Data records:
--- START ---
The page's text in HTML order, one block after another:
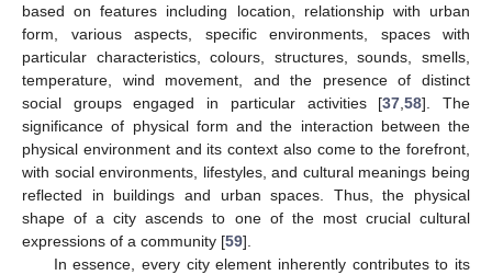
based on features including location, relationship with urban
form, various aspects, specific environments, spaces with
particular characteristics, colours, structures, sounds, smells,
temperature, wind movement, and the presence of distinct
social groups engaged in particular activities [37 ,58]. The
significance of physical form and the interaction between the
physical environment and its context also come to the forefront,
with social environments, lifestyles, and cultural meanings being
reflected in buildings and urban spaces. Thus, the physical
shape of a city ascends to one of the most crucial cultural
expressions of a community [59].
In essence, every city element inherently contributes to its
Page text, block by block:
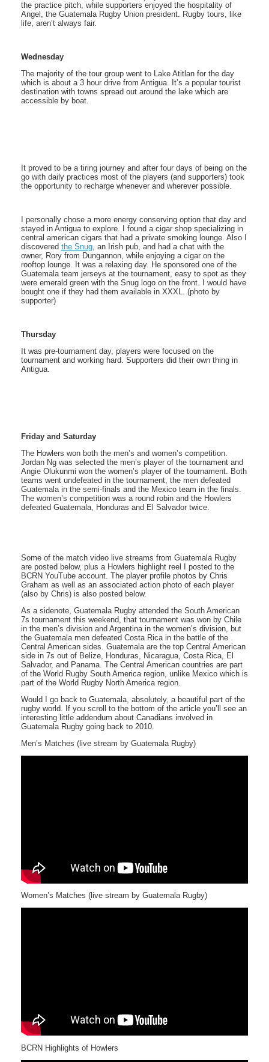
the practice pitch, while supporters enjoyed the hospitality of
Angel, the Guatemala Rugby Union president. Rugby tours, like
life, aren’t always fair.
Wednesday
The majority of the tour group went to Lake Atitlan for the day
which is about a 3 hour drive from Antigua. It’s a popular tourist
destination with towns spread out around the lake which are
accessible by boat.
It proved to be a tiring journey and after four days of being on the
go with daily practices most of the players (and supporters) took
the opportunity to recharge whenever and wherever possible.
I personally chose a more energy conserving option that day and
stayed in Antigua to explore. I found a cigar shop specializing in
central american cigars that had a private smoking lounge. Also I
discovered the Snug , an Irish pub, and had a chat with the
owner, Rory from Dungannon, while enjoying a cigar on the
rooftop lounge. It was a relaxing day. He sponsored one of the
Guatemala team jerseys at the tournament, easy to spot as they
were emerald green with the Snug logo on the front. I would have
bought one if they had them available in XXXL. (photo by
supporter)
Thursday
It was pre-tournament day, players were focused on the
tournament and working hard. Supporters did their own thing in
Antigua.
Friday and Saturday
The Howlers won both the men’s and women’s competition.
Jordan Ng was selected the men’s player of the tournament and
Angie Olukunmi won the women’s player of the tournament. Both
teams went undefeated in the tournament, the men defeated
Guatemala in the semi-finals and the Mexico team in the finals.
The women’s competition was a round robin and the Howlers
defeated Guatemala, Honduras and El Salvador twice.
Some of the match video live streams from Guatemala Rugby
are posted below, plus a Howlers highlight reel I posted to the
BCRN YouTube account. The player profile photos by Chris
Graham as well as an associated action photo of each player
(also by Chris) is also posted below.
As a sidenote, Guatemala Rugby attended the South American
7s tournament this weekend, that tournament was won by Chile
in the men’s division and Argentina in the women’s division, but
the Guatemala men defeated Costa Rica in the battle of the
Central American sides. Guatemala are the top Central American
side in 7s out of Belize, Honduras, Nicaragua, Costa Rica, El
Salvador, and Panama. The Central American countries are part
of the World Rugby South America region, unlike Mexico which is
part of the World Rugby North America region.
Would I go back to Guatemala, absolutely, a beautiful part of the
rugby world. If you scroll to the bottom of the article you’ll see an
interesting little addendum about Canadians involved in
Guatemala Rugby going back to 2010.
Men’s Matches (live stream by Guatemala Rugby)
Women’s Matches (live stream by Guatemala Rugby)
BCRN Highlights of Howlers
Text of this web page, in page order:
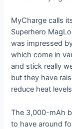
MyCharge calls
Superhero
was impressed
which come in
and stick really
but they have
reduce heat
The 3,000-mAh
to have around
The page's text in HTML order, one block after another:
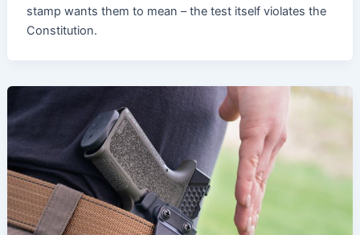
stamp wants them to mean – the test itself violates the
Constitution.
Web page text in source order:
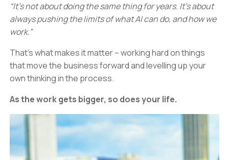
“It’s not about doing the same thing for years. It’s about
always pushing the limits of what AI can do, and how we
work.”
That’s what makes it matter – working hard on things
that move the business forward and levelling up your
own thinking in the process.
As the work gets bigger, so does your life.
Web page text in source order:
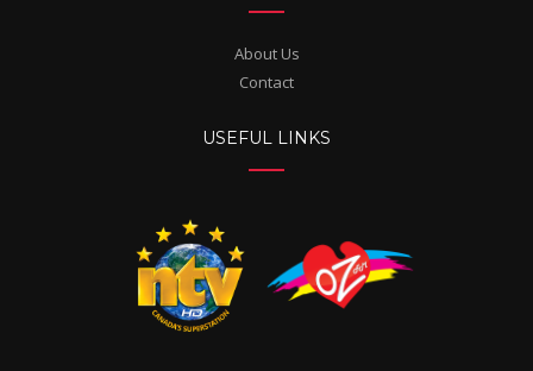
About Us
Contact
USEFUL LINKS
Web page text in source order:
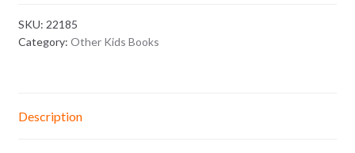
SKU: 22185
Category: Other Kids Books
Description
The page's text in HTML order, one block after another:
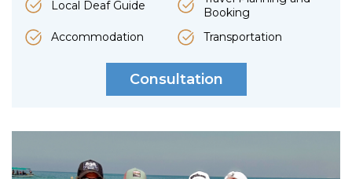
Local Deaf Guide
Booking
Accommodation
Transportation
Consultation
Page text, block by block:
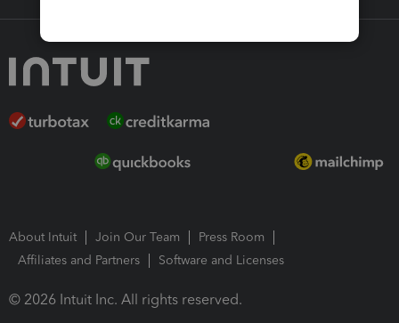
About Intuit Join Our Team
Press Room
Affiliates and Partners
Software and Licenses
© 2026 Intuit Inc. All rights reserved.
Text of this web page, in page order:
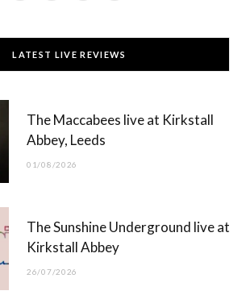
c
e
T
w
t
t
)
s
t
g
u
T
b
LATEST LIVE REVIEWS
The Maccabees live at Kirkstall
Abbey, Leeds
01/08/2026
The Sunshine Underground live at
Kirkstall Abbey
26/07/2026
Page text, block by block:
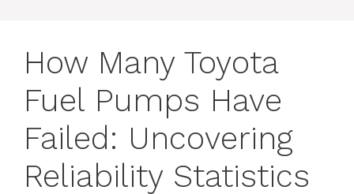
How Many Toyota
Fuel Pumps Have
Failed: Uncovering
Reliability Statistics
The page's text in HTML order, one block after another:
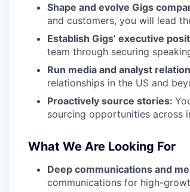
Shape and evolve Gigs
and customers, you will lead
Establish Gigs’ executive
team through securing
Run media and analyst
relationships in the US and
Proactively source stories:
sourcing opportunities across
What We Are Looking For
Deep communications and
communications for high-
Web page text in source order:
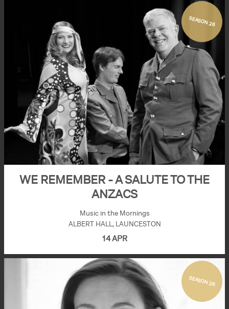
SEASON 26
WE REMEMBER - A SALUTE TO THE
ANZACS
Music in the Mornings
ALBERT HALL, LAUNCESTON
14 APR
SEASON 26
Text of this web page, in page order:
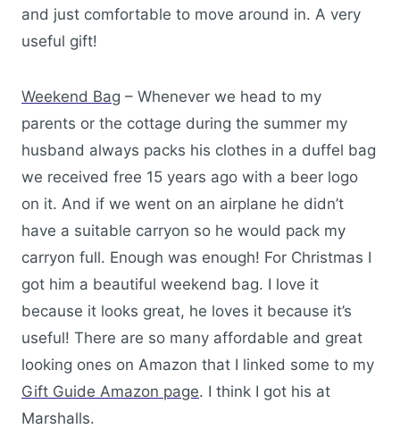
and just comfortable to move around in. A very
useful gift!
Weekend Bag – Whenever we head to my
parents or the cottage during the summer my
husband always packs his clothes in a duffel bag
we received free 15 years ago with a beer logo
on it. And if we went on an airplane he didn’t
have a suitable carryon so he would pack my
carryon full. Enough was enough! For Christmas I
got him a beautiful weekend bag. I love it
because it looks great, he loves it because it’s
useful! There are so many affordable and great
looking ones on Amazon that I linked some to my
Gift Guide Amazon page. I think I got his at
Marshalls.
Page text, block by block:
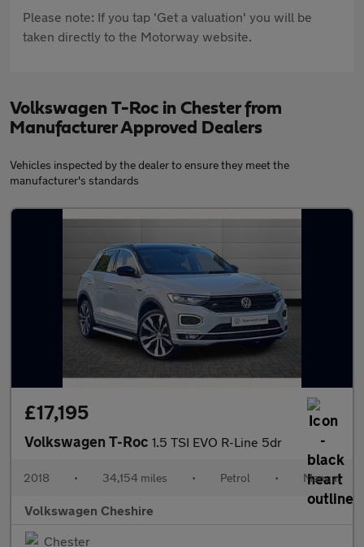
Please note: If you tap 'Get a valuation' you will be
taken directly to the Motorway website.
Volkswagen T-Roc in Chester from
Manufacturer Approved Dealers
Vehicles inspected by the dealer to ensure they meet the
manufacturer's standards
£17,195
Volkswagen T-Roc 1.5 TSI EVO R-Line 5dr
2018 • 34,154 miles • Petrol • Manual
Volkswagen Cheshire
Chester
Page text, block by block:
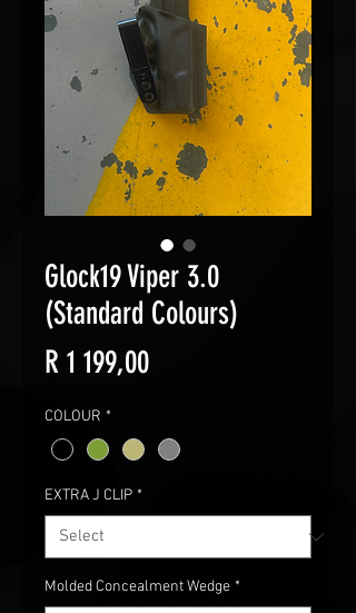
Glock19 Viper 3.0
(Standard Colours)
R 1 199,00Price
COLOUR *
EXTRA J CLIP *
Molded Concealment Wedge *
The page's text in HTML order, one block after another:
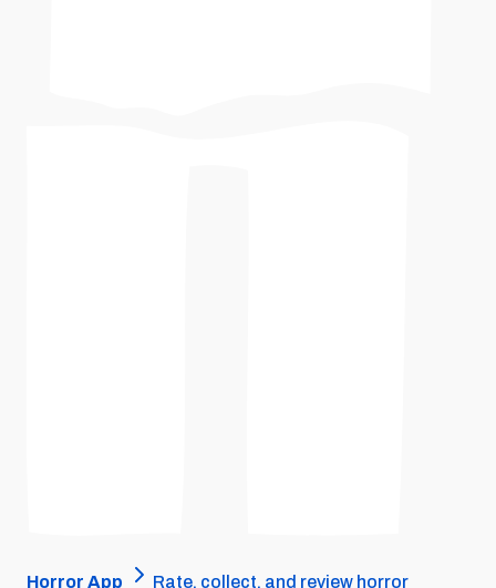
Horror App
Rate, collect, and review horror
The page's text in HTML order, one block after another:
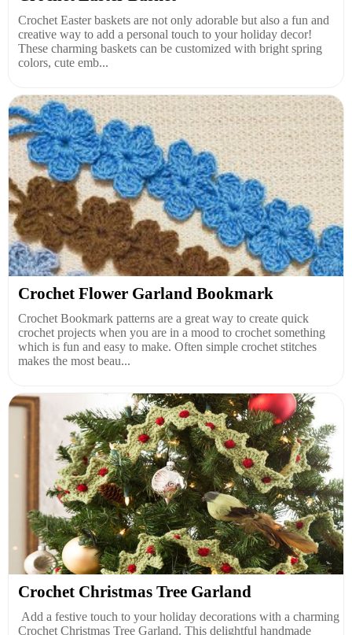
Crochet Easter baskets are not only adorable but also a fun and
creative way to add a personal touch to your holiday decor!
These charming baskets can be customized with bright spring
colors, cute emb...
Crochet Flower Garland Bookmark
Crochet Bookmark patterns are a great way to create quick
crochet projects when you are in a mood to crochet something
which is fun and easy to make. Often simple crochet stitches
makes the most beau...
Crochet Christmas Tree Garland
Add a festive touch to your holiday decorations with a charming
Crochet Christmas Tree Garland. This delightful handmade
--- END ---
The records above should be written out exactly, and the images dropped.

Exercise answer →
The page's text in HTML order, one block after another:
based on features including location, relationship with urban
form, various aspects, specific environments, spaces with
particular characteristics, colours, structures, sounds, smells,
temperature, wind movement, and the presence of distinct
social groups engaged in particular activities [37 ,58]. The
significance of physical form and the interaction between the
physical environment and its context also come to the forefront,
with social environments, lifestyles, and cultural meanings being
reflected in buildings and urban spaces. Thus, the physical
shape of a city ascends to one of the most crucial cultural
expressions of a community [59].
In essence, every city element inherently contributes to its
Page text, block by block:
the practice pitch, while supporters enjoyed the hospitality of
Angel, the Guatemala Rugby Union president. Rugby tours, like
life, aren’t always fair.
Wednesday
The majority of the tour group went to Lake Atitlan for the day
which is about a 3 hour drive from Antigua. It’s a popular tourist
destination with towns spread out around the lake which are
accessible by boat.
It proved to be a tiring journey and after four days of being on the
go with daily practices most of the players (and supporters) took
the opportunity to recharge whenever and wherever possible.
I personally chose a more energy conserving option that day and
stayed in Antigua to explore. I found a cigar shop specializing in
central american cigars that had a private smoking lounge. Also I
discovered the Snug , an Irish pub, and had a chat with the
owner, Rory from Dungannon, while enjoying a cigar on the
rooftop lounge. It was a relaxing day. He sponsored one of the
Guatemala team jerseys at the tournament, easy to spot as they
were emerald green with the Snug logo on the front. I would have
bought one if they had them available in XXXL. (photo by
supporter)
Thursday
It was pre-tournament day, players were focused on the
tournament and working hard. Supporters did their own thing in
Antigua.
Friday and Saturday
The Howlers won both the men’s and women’s competition.
Jordan Ng was selected the men’s player of the tournament and
Angie Olukunmi won the women’s player of the tournament. Both
teams went undefeated in the tournament, the men defeated
Guatemala in the semi-finals and the Mexico team in the finals.
The women’s competition was a round robin and the Howlers
defeated Guatemala, Honduras and El Salvador twice.
Some of the match video live streams from Guatemala Rugby
are posted below, plus a Howlers highlight reel I posted to the
BCRN YouTube account. The player profile photos by Chris
Graham as well as an associated action photo of each player
(also by Chris) is also posted below.
As a sidenote, Guatemala Rugby attended the South American
7s tournament this weekend, that tournament was won by Chile
in the men’s division and Argentina in the women’s division, but
the Guatemala men defeated Costa Rica in the battle of the
Central American sides. Guatemala are the top Central American
side in 7s out of Belize, Honduras, Nicaragua, Costa Rica, El
Salvador, and Panama. The Central American countries are part
of the World Rugby South America region, unlike Mexico which is
part of the World Rugby North America region.
Would I go back to Guatemala, absolutely, a beautiful part of the
rugby world. If you scroll to the bottom of the article you’ll see an
interesting little addendum about Canadians involved in
Guatemala Rugby going back to 2010.
Men’s Matches (live stream by Guatemala Rugby)
Women’s Matches (live stream by Guatemala Rugby)
BCRN Highlights of Howlers
Text of this web page, in page order:
MyCharge calls
Superhero
was impressed
which come in
and stick really
but they have
reduce heat
The 3,000-mAh
to have around
The page's text in HTML order, one block after another:
stamp wants them to mean – the test itself violates the
Constitution.
Web page text in source order:
“It’s not about doing the same thing for years. It’s about
always pushing the limits of what AI can do, and how we
work.”
That’s what makes it matter – working hard on things
that move the business forward and levelling up your
own thinking in the process.
As the work gets bigger, so does your life.
Web page text in source order:
About Us
Contact
USEFUL LINKS
Web page text in source order:
SKU: 22185
Category: Other Kids Books
Description
The page's text in HTML order, one block after another:
Local Deaf Guide
Booking
Accommodation
Transportation
Consultation
Page text, block by block:
About Intuit Join Our Team
Press Room
Affiliates and Partners
Software and Licenses
© 2026 Intuit Inc. All rights reserved.
Text of this web page, in page order:
c
e
T
w
t
t
)
s
t
g
u
T
b
LATEST LIVE REVIEWS
The Maccabees live at Kirkstall
Abbey, Leeds
01/08/2026
The Sunshine Underground live at
Kirkstall Abbey
26/07/2026
Page text, block by block:
How Many Toyota
Fuel Pumps Have
Failed: Uncovering
Reliability Statistics
The page's text in HTML order, one block after another:
Shape and evolve Gigs
and customers, you will lead
Establish Gigs’ executive
team through securing
Run media and analyst
relationships in the US and
Proactively source stories:
sourcing opportunities across
What We Are Looking For
Deep communications and
communications for high-
Web page text in source order:
SEASON 26
WE REMEMBER - A SALUTE TO THE
ANZACS
Music in the Mornings
ALBERT HALL, LAUNCESTON
14 APR
SEASON 26
Text of this web page, in page order:
and just comfortable to move around in. A very
useful gift!
Weekend Bag – Whenever we head to my
parents or the cottage during the summer my
husband always packs his clothes in a duffel bag
we received free 15 years ago with a beer logo
on it. And if we went on an airplane he didn’t
have a suitable carryon so he would pack my
carryon full. Enough was enough! For Christmas I
got him a beautiful weekend bag. I love it
because it looks great, he loves it because it’s
useful! There are so many affordable and great
looking ones on Amazon that I linked some to my
Gift Guide Amazon page. I think I got his at
Marshalls.
Page text, block by block:
Please note: If you tap 'Get a valuation' you will be
taken directly to the Motorway website.
Volkswagen T-Roc in Chester from
Manufacturer Approved Dealers
Vehicles inspected by the dealer to ensure they meet the
manufacturer's standards
£17,195
Volkswagen T-Roc 1.5 TSI EVO R-Line 5dr
2018 • 34,154 miles • Petrol • Manual
Volkswagen Cheshire
Chester
Page text, block by block:
Glock19 Viper 3.0
(Standard Colours)
R 1 199,00Price
COLOUR *
EXTRA J CLIP *
Molded Concealment Wedge *
The page's text in HTML order, one block after another:
Horror App
Rate, collect, and review horror
The page's text in HTML order, one block after another:
Crochet Easter baskets are not only adorable but also a fun and
creative way to add a personal touch to your holiday decor!
These charming baskets can be customized with bright spring
colors, cute emb...
Crochet Flower Garland Bookmark
Crochet Bookmark patterns are a great way to create quick
crochet projects when you are in a mood to crochet something
which is fun and easy to make. Often simple crochet stitches
makes the most beau...
Crochet Christmas Tree Garland
Add a festive touch to your holiday decorations with a charming
Crochet Christmas Tree Garland. This delightful handmade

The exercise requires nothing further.